她点头,“好,我要穿厚一点,冷。”
也只有身上生着病时,小姑娘才会注意保暖了。
唐纳言带她到医院,一顿检查做下来,诊断是急性扁桃体发炎,办了住院后开始输液。
接到电话以后,蓉姨就盛了肉糜粥送过来,坐在床边喂庄齐喝。她一边喂,一边说:“小时候你就这样,一到冬天就要大病一场,现在又闹来医院了。”
庄齐垂着眼眸,一句话也解释不出来,加上嗓子哑,一说话就疼,更懒得和长辈辩了。
粥还没喝完,穿白大褂的张文莉就进来了,她扫了一眼病房内。
大雪纷飞的窗边,唐纳言静静站着,灯光下浓廓深影,强健的身形包裹在衬衫里,目光深邃地看向床头,薄唇紧紧抿着,面容沉静又柔和。
他好像一直都是如此,一副君子万年的模样,看起来并不怎么难接近,但相处时却极有分寸,话也说的水泼不进,半步都不肯僭越的。

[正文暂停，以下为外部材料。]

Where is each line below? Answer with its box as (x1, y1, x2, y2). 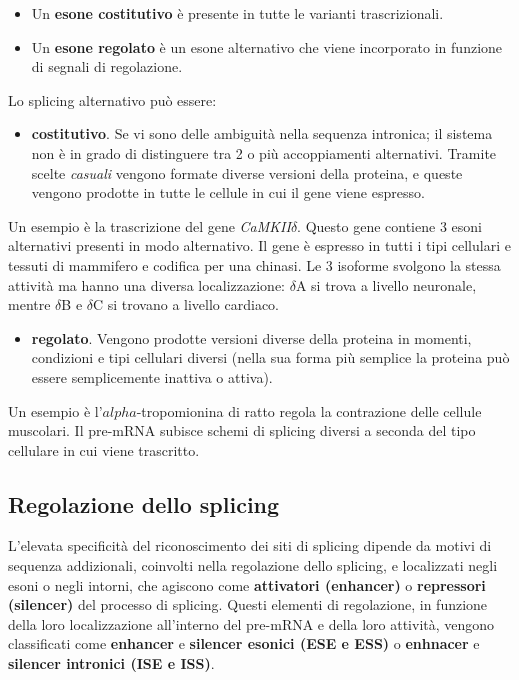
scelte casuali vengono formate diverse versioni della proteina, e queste (31, 162, 463, 183)
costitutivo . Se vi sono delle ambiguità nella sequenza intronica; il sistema (31, 123, 493, 144)
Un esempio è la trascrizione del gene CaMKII (8, 215, 291, 236)
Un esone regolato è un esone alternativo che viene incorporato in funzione (31, 36, 503, 57)
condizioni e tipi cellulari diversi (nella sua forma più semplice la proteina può (31, 347, 510, 368)
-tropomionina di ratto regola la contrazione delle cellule (136, 400, 482, 421)
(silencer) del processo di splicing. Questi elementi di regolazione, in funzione (8, 594, 488, 615)
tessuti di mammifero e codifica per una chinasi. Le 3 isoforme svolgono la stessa (8, 254, 501, 275)
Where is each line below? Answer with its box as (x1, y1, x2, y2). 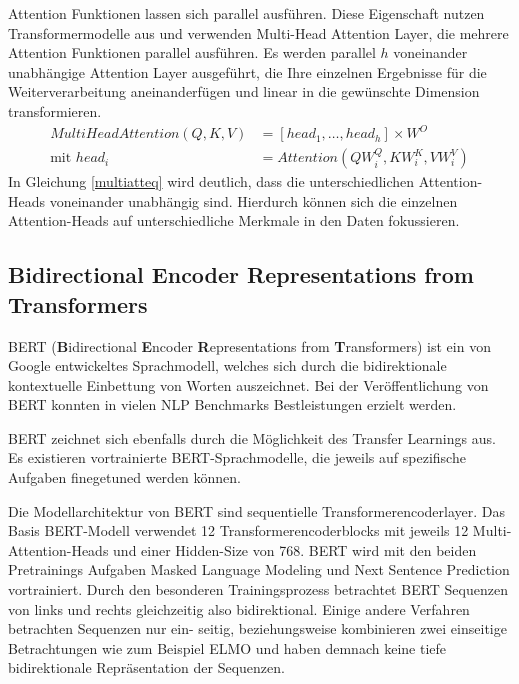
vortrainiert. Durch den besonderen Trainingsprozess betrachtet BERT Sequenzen (8, 579, 508, 600)
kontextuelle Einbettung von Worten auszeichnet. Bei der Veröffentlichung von (8, 374, 489, 395)
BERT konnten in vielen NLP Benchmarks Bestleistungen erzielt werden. (8, 394, 457, 415)
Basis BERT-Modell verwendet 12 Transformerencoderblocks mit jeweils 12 (8, 520, 469, 541)
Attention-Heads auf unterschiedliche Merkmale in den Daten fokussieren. (8, 210, 460, 231)
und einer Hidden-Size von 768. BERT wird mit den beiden (113, 539, 477, 560)
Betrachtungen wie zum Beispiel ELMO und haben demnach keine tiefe (8, 637, 446, 658)
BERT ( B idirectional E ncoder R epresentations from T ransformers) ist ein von (8, 335, 491, 356)
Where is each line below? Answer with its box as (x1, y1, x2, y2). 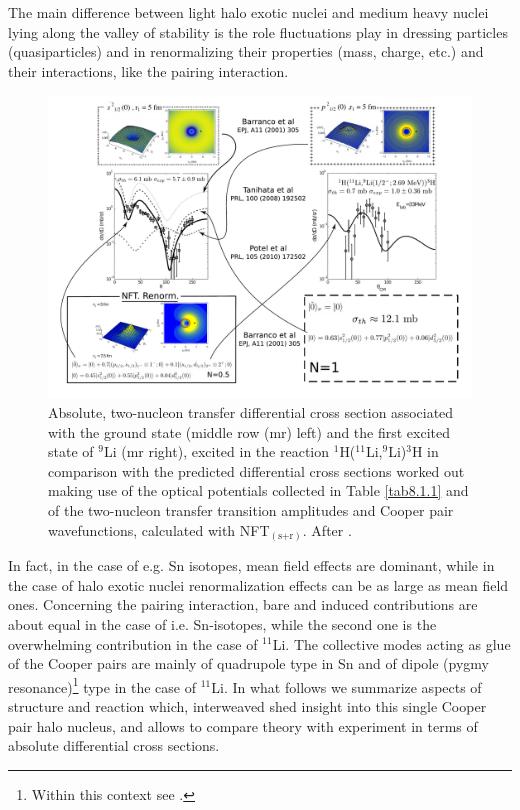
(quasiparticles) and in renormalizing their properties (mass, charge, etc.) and (8, 41, 484, 62)
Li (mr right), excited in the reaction (103, 441, 330, 462)
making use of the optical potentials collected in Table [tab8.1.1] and (48, 480, 469, 501)
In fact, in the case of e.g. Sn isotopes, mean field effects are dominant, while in (8, 555, 495, 576)
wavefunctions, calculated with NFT (48, 519, 270, 540)
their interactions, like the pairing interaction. (8, 60, 289, 81)
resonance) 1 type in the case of (8, 673, 197, 697)
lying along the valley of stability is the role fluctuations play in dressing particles (8, 21, 508, 42)
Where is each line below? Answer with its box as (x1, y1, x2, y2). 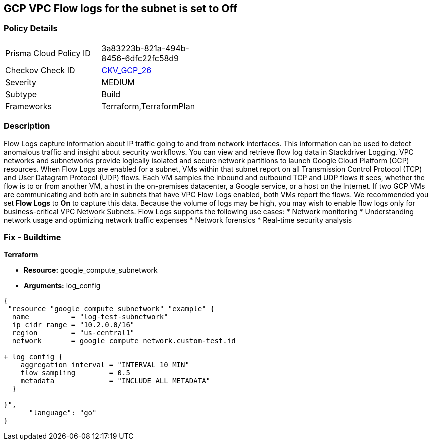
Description (4, 121, 50, 131)
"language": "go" (29, 409, 97, 417)
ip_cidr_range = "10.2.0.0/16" (12, 321, 135, 329)
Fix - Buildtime (4, 232, 61, 242)
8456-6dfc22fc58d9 (101, 53, 179, 63)
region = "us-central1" (12, 329, 135, 337)
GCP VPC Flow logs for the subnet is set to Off (4, 2, 238, 15)
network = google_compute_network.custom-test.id (12, 337, 236, 345)

爷爷和父亲两个,大抵也被唐纳言的温和外表迷惑了,总觉得始终走不进他心里,还是她还不够下苦功的缘故。
“纳言。”张文莉笑着走进去,打了个招呼。
唐纳言回过神,把目光短暂地从妹妹身上收回。
他笑了下:“文莉,怎么这个时候过来了?”
张文莉的手把着听诊器,她说:“我听说齐齐生病住院了,来看看。”
看见她进来,庄齐的眼皮垂得更低,囫囵吃了两口后,摆了摆手。
蓉姨端着瓷碗说:“就不吃了?这才吃了几口啊?”
庄齐捂着胸口,说吃不下了,再吃就要吐了。
唐纳言插了句话,“算了,让她休息会儿。”
“老大,什么都依她吧你就!”蓉姨笑着说了一句。
言者无意,但听者入了心,张文莉望向庄齐,她正抬头看她哥哥,一双眼睛水汪汪的,鼻骨挺翘,眼波里流转着别样的风情。
美人一生病,好像更惹人怜爱了呢。
她强忍着笑了笑,“齐齐打完针好点了吧?”
“没好多少,嗓子还是很疼。”庄齐轻声说。
“多喝水,多休息,按时吃药。”张文莉简单嘱咐完,又看向唐纳言说:“你今天不用上班吗?有事你就快去吧,不是有蓉姨在这吗?”
庄齐不想说话了,轻微地点了个头。
见蓉姨起了身,唐纳言才缓缓地坐到床边。
面对这样的自作主张,他仍风度翩翩地回她:“我没什么事。你救死扶伤比较忙,快回去吧。”
庄齐也问:“哥,不会耽误你工作吧?”
“今天还是在部里开会,我刚才已经请过假了。”唐纳言漫不经心地说。
张文莉一脸怨恨失意的样子,“哦,那是我瞎担心,科室还有事,我就先过去了。”
“慢走。”
唐纳言连半点起身相送的意思都没有。
他这样,隐隐让庄齐觉得心惊,免不了去看张文莉。